Category: Drug Target Strategies
Breast cancer (BCa) causes mortality mainly due to metastasis and recurrence. Triple negative breast cancer (TNBC) is an aggressive sub-set of BCa which commonly metastasises to the lungs, liver, brain and bone. Extracellular matrix (ECM) is a dynamic and versatile part of the cell microenvironment which regularly interacts with cell membrane receptors, resulting in the regulation of cell proliferation, migration, invasion and metastasis. Focal adhesion kinase (FAK) is a signaling molecule regulated in tumour progression and metastasis and is also a key mediator in BCa cell survival. By studying the interactions of TNBC cells with the surrounding ECM and key downstream signaling pathways such as FAK, an improved understanding of the impact of these factors on BCa biology and therapy was sought.

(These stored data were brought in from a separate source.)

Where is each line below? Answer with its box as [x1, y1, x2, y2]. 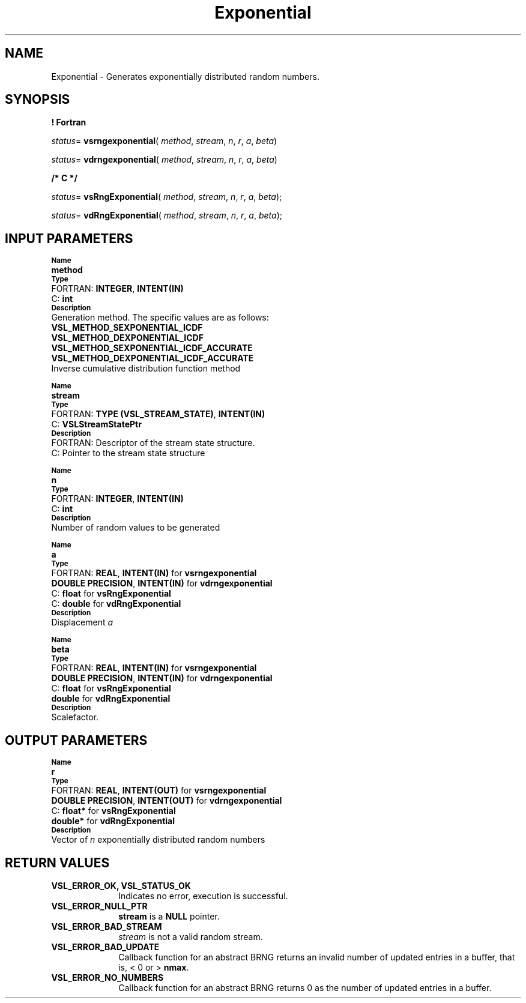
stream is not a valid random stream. [118, 931, 263, 942]
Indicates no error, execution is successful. [118, 890, 288, 901]
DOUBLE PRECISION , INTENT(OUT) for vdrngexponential [51, 795, 282, 806]
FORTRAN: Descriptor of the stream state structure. [51, 438, 255, 448]
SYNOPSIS [5, 92, 70, 107]
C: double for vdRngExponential [51, 598, 181, 609]
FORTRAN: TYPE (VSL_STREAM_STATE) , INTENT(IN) [51, 409, 265, 420]
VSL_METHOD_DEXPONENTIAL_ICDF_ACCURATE [51, 353, 254, 364]
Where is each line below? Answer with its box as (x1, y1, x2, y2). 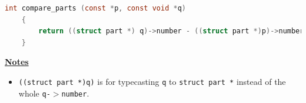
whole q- (18, 87, 51, 99)
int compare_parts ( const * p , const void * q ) (5, 4, 186, 12)
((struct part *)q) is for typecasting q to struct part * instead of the (18, 75, 286, 87)
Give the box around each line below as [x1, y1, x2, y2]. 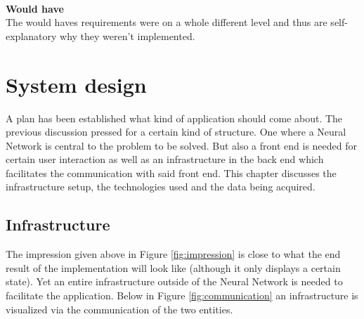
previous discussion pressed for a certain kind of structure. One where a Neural [6, 124, 346, 139]
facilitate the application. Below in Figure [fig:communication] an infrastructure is [6, 288, 358, 303]
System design [6, 70, 147, 98]
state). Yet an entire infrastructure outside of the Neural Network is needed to [6, 274, 343, 289]
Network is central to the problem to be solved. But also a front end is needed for [6, 138, 357, 152]
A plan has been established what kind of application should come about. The [6, 110, 343, 125]
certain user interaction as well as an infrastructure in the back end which [6, 152, 324, 167]
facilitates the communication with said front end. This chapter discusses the [6, 165, 337, 180]
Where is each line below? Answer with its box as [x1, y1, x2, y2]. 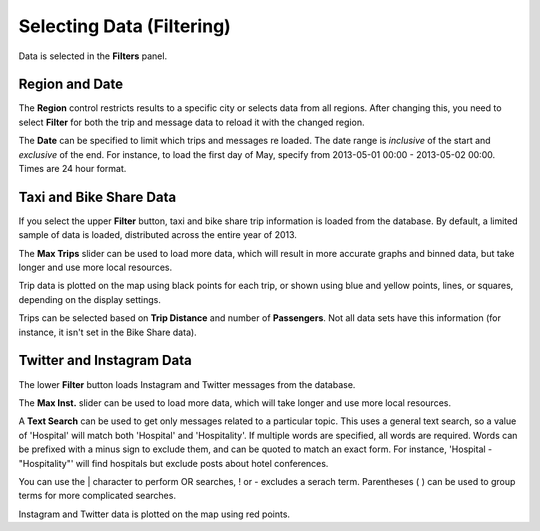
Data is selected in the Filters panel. [18, 50, 168, 62]
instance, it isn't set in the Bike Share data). [18, 326, 197, 338]
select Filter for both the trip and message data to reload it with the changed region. [18, 116, 365, 128]
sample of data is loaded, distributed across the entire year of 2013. [18, 229, 297, 241]
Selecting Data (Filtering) [18, 15, 232, 37]
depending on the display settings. [18, 293, 162, 305]
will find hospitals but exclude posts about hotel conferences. [75, 457, 329, 469]
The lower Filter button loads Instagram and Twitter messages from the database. [18, 378, 356, 390]
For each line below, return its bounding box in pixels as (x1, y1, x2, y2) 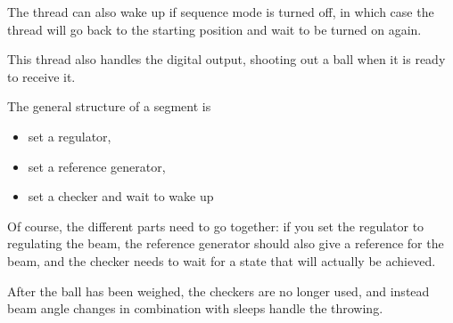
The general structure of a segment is (7, 97, 211, 116)
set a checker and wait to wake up (28, 187, 214, 206)
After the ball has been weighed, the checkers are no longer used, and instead (7, 281, 430, 300)
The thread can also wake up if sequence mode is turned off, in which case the (7, 3, 434, 20)
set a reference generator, (28, 157, 166, 175)
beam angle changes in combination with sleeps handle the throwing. (7, 299, 383, 318)
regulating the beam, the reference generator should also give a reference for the (7, 234, 444, 253)
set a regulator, (28, 126, 111, 145)
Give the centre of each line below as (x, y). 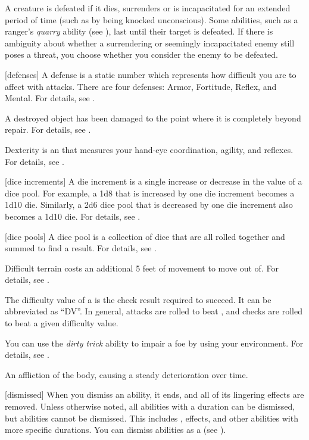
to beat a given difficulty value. (62, 323)
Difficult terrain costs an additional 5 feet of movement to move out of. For (142, 268)
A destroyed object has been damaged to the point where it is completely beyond (153, 118)
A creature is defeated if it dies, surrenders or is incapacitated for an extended (148, 8)
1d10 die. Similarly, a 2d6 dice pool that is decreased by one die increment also (149, 205)
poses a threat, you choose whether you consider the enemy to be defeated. (141, 54)
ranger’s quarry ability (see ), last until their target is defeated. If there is (139, 31)
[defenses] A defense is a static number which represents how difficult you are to (151, 74)
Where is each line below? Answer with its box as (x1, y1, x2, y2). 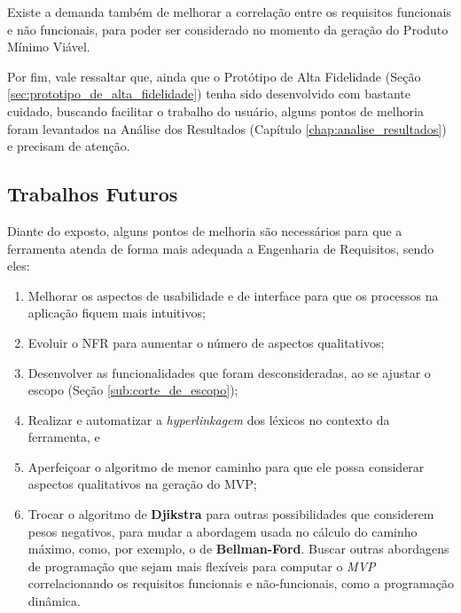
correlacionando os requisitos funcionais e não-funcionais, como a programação (27, 574, 454, 593)
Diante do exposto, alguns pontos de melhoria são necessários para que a (7, 221, 402, 240)
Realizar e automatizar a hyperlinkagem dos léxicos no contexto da (27, 410, 390, 428)
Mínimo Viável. (7, 37, 90, 56)
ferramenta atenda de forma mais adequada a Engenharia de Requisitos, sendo (7, 239, 434, 257)
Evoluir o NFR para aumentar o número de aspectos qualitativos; (27, 333, 385, 351)
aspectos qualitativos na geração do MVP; (27, 475, 257, 493)
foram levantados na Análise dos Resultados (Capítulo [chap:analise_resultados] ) (7, 119, 447, 138)
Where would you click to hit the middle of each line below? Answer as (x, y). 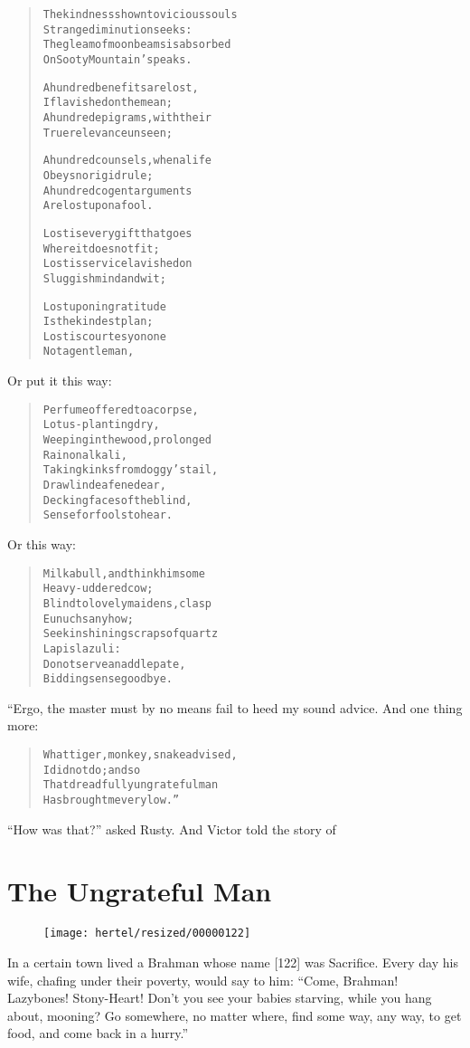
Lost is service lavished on (117, 264)
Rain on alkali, (85, 455)
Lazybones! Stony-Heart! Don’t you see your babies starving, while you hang (220, 998)
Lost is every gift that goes (117, 233)
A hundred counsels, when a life (127, 161)
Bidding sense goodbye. (108, 679)
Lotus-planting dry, (101, 425)
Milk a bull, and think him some (124, 573)
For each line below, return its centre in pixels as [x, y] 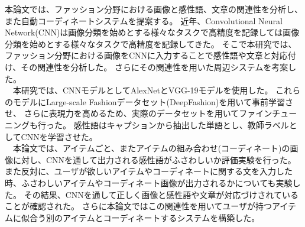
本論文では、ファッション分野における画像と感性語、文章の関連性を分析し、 [154, 9]
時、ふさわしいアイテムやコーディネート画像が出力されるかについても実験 [149, 182]
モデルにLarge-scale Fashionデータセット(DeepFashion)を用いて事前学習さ [153, 101]
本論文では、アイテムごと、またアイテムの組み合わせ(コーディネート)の [151, 148]
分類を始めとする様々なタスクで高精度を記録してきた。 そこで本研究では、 [151, 43]
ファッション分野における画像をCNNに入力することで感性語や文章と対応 [146, 55]
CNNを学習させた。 [59, 136]
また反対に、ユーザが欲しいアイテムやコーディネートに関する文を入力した [149, 171]
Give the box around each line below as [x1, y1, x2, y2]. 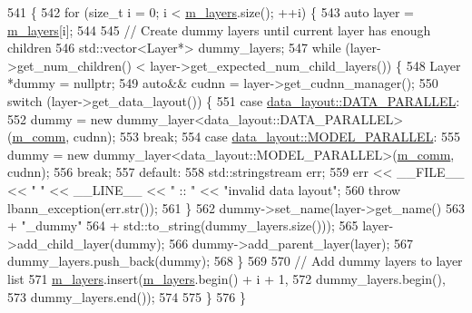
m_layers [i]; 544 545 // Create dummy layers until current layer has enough [7, 20, 431, 39]
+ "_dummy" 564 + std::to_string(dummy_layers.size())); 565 [7, 216, 359, 235]
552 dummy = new [7, 109, 113, 128]
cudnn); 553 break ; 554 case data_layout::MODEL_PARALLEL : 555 [73, 127, 460, 146]
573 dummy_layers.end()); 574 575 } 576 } [7, 287, 246, 306]
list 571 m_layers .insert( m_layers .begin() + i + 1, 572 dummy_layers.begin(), [7, 269, 446, 288]
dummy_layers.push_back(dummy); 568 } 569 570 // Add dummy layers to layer [7, 251, 463, 270]

The aims of this project were to determine whether 1.) the presence of ECM components plays a major role in FAK expression and activation in TNBC and 2.) the presence of FAK inhibitors affects the FAK expression and activation levels in the presence and absence of ECM. The TNBC cell line, MDA-MB-231, was grown with and without Collagen IV (ECM protein), at concentrations 10 - 250µg/mL incubated over a period of 8 – 48hr. FAK inhibitor Y15, which targets the Y397 auto-phosphorylation site of the FAK molecule, was administered at 14 (IC90), 8 (IC50) and 4µM (IC10), prior to and following cell attachment for comparison. The effect Y15 has on MDA-MB-231 cell cycle and DNA alterations leading to apoptosis were also determined in the absence and presence of Collagen IV.
Y15 did not alter the cell cycle in the absence and presence of Collagen IV, however caused DNA damage in MDA-MB-231 cells, which is an indication of apoptosis. The results obtained by immunofluorescence indicated that there was a significant increase of FAK activation in the presence of Collagen IV without FAK inhibitor addition, for all time points. Addition of Y15 before and after cell attachment, resulted in dose-dependent inhibition in activated FAK levels in MDA-MB-231 cells. In addition, an enlargement in the cell size was noted with the majority of cells containing multi-nucleated structures at 4µM Y15 in the presence of 100µg/mL Collagen IV. In summary, these results suggest a role for Collagen IV in FAK regulation in MDA-MB-231 cells. Further studies will be performed using individual ECM components such as Laminin and ECM combinations, as well as complete ECM Matrigel, to determine how these ECM proteins impact on FAK in TNBC resulting in cell invasion and migration.
Thilini Perera– PhD candidate, Discovery Biology, Griffith Institute for Drug Discovery, Griffith University, Nathan, Queensland, Australia
Discovery Biology, Griffith Institute for Drug Discovery, Griffith University
Nathan, Queensland, Australia
Miss D. F. Thilini Perera (BSc Hon, MSc Hon) is a PhD candidate from Griffith University, Australia. She completed her Bachelor of Science (Honours) in Plant Biotechnology at the University of Sri Jayewardenepura, Sri Lanka in 2012. She started her Master of Science (Honours) in Biotechnology and Molecular Biology at Griffith University in 2014. She joined the Discovery Biology group at Griffith Institute for Drug Discovery (GRIDD) in 2015, to complete her Masters research project on breast cancer. Thilini is now undertaking her PhD project, which is focused on studying focal adhesion kinase (FAK) in triple negative breast cancer, under the supervision of Prof. Vicky Avery (Discovery Biology).